Enzymes were first discovered within yeast, as the word itself reflects – ‘enzyme’ means ‘in yeast’. Although Schwann and others had shown that fermentation was caused by yeast cells, this discovery was ridiculed by von Liebig and the chemists and replaced by von Liebig’s own nebulous chemical theory. So, the biological theory of fermentation (that it is caused by living cells rather than dead chemicals) had to be re-established later in the century by Louis Pasteur. Pasteur was unable, however, to isolate from yeast cells a ‘ferment’ which could cause the fermentation of grape juice into alcohol, in the absence of live cells. Thus it was unclear whether fermentation was a truly vital process, only occurring within living cells. This was crucial because if the sub-processes of life such as the transformation of chemicals, could not occur in isolation from a living cell, then this implied that there was indeed some vital force involved. In more practical terms, it also meant that science would never penetrate far into the cell, because the individual processes could not be studied in isolation. It was left to Buchner at the very end of the century to at last successfully grind up yeast cells, and isolate something (a bunch of enzymes) that could cause fermentation in the absence of living yeast cells. It is this event that marks the true beginning of Biochemistry, in part because it destroyed the concept of the vital force, but mainly because science had finally broken into the cell and was able to study the processes of life at the molecular level.

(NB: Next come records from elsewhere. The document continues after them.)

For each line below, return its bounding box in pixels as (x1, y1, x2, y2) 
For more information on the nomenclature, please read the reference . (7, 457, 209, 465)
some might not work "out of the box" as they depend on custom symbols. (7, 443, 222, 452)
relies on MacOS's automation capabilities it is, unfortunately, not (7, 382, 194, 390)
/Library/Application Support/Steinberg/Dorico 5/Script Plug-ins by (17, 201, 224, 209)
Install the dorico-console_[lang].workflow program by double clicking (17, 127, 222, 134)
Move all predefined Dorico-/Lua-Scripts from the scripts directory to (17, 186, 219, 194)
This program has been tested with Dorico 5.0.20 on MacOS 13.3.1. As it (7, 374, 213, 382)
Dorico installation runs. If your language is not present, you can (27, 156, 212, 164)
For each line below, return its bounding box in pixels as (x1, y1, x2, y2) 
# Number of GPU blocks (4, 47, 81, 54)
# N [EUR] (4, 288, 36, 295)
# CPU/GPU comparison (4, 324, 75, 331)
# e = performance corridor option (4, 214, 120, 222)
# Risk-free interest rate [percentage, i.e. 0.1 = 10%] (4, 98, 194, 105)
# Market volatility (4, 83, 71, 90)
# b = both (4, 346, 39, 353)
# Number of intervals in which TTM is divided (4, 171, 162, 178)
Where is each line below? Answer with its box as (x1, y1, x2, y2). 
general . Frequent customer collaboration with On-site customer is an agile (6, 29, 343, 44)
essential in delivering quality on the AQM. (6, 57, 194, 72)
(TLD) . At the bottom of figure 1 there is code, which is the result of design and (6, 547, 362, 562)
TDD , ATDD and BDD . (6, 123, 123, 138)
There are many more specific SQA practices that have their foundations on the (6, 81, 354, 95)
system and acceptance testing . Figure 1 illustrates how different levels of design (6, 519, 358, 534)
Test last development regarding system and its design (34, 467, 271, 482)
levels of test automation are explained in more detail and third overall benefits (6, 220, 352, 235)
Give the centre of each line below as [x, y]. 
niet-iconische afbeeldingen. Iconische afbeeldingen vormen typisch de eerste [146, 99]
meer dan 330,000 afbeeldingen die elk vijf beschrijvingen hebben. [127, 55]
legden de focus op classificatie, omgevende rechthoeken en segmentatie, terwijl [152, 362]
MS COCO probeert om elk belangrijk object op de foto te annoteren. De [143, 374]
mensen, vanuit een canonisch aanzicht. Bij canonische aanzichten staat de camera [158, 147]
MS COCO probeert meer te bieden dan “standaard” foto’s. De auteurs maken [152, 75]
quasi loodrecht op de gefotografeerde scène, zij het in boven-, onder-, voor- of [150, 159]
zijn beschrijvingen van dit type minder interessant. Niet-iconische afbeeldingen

Schwann had opposed von Liebig and the other chemists’ views on virtually everything: the role of biology rather than chemistry in digestion, fermentation, putrefaction, metabolism, tissue structure, muscle function and the vital force. The chemists, clearly rattled by this upstart, went onto the attack, writing a satirical article on the views of the ‘biologists’ on fermentation. This article, drafted by Wöhler and made more vitriolic by von Liebig, ridiculed the cell theory of Schwann and others, scathingly describing it in terms of anthropomorphized cells shaped like distilling flasks with big mouths and stomachs, gulping down grape juice and belching out gases and alcohol. Schwann’s credibility was destroyed, he lost his job and was prevented from obtaining another academic post in Germany. He escaped into exile in Belgium, with a post in the Catholic University of Louvain, where his time was filled teaching anatomy. He never did any significant biological research again, keeping his head well below the parapet, and the chemists held the field once again in Germany. However, the experiments and book Schwann had produced in his four years of active research proved immensely influential, eventually leading to the demise of von Liebig’s ascendancy and the transformation of biology. Von Liebig publicly battled on against Pasteur, but after thirty years of denial eventually had to admit that he had been mistaken about the biological basis of fermentation. The stresses of the struggle and eventual defeat may well have contributed to his death soon afterwards. The idea of the vital force died with him, later to be reborn in the transmuted form of ‘Energy’.

We have now learnt our ‘chemistry’. We know life is not created by spirits sucked in from the air to push and pull the body’s levers; but rather an element of air, oxygen, is combined with molecules of food within the cells of the body, producing something then able to animate our bodies and minds. The stage is now set for the discovery of energy itself.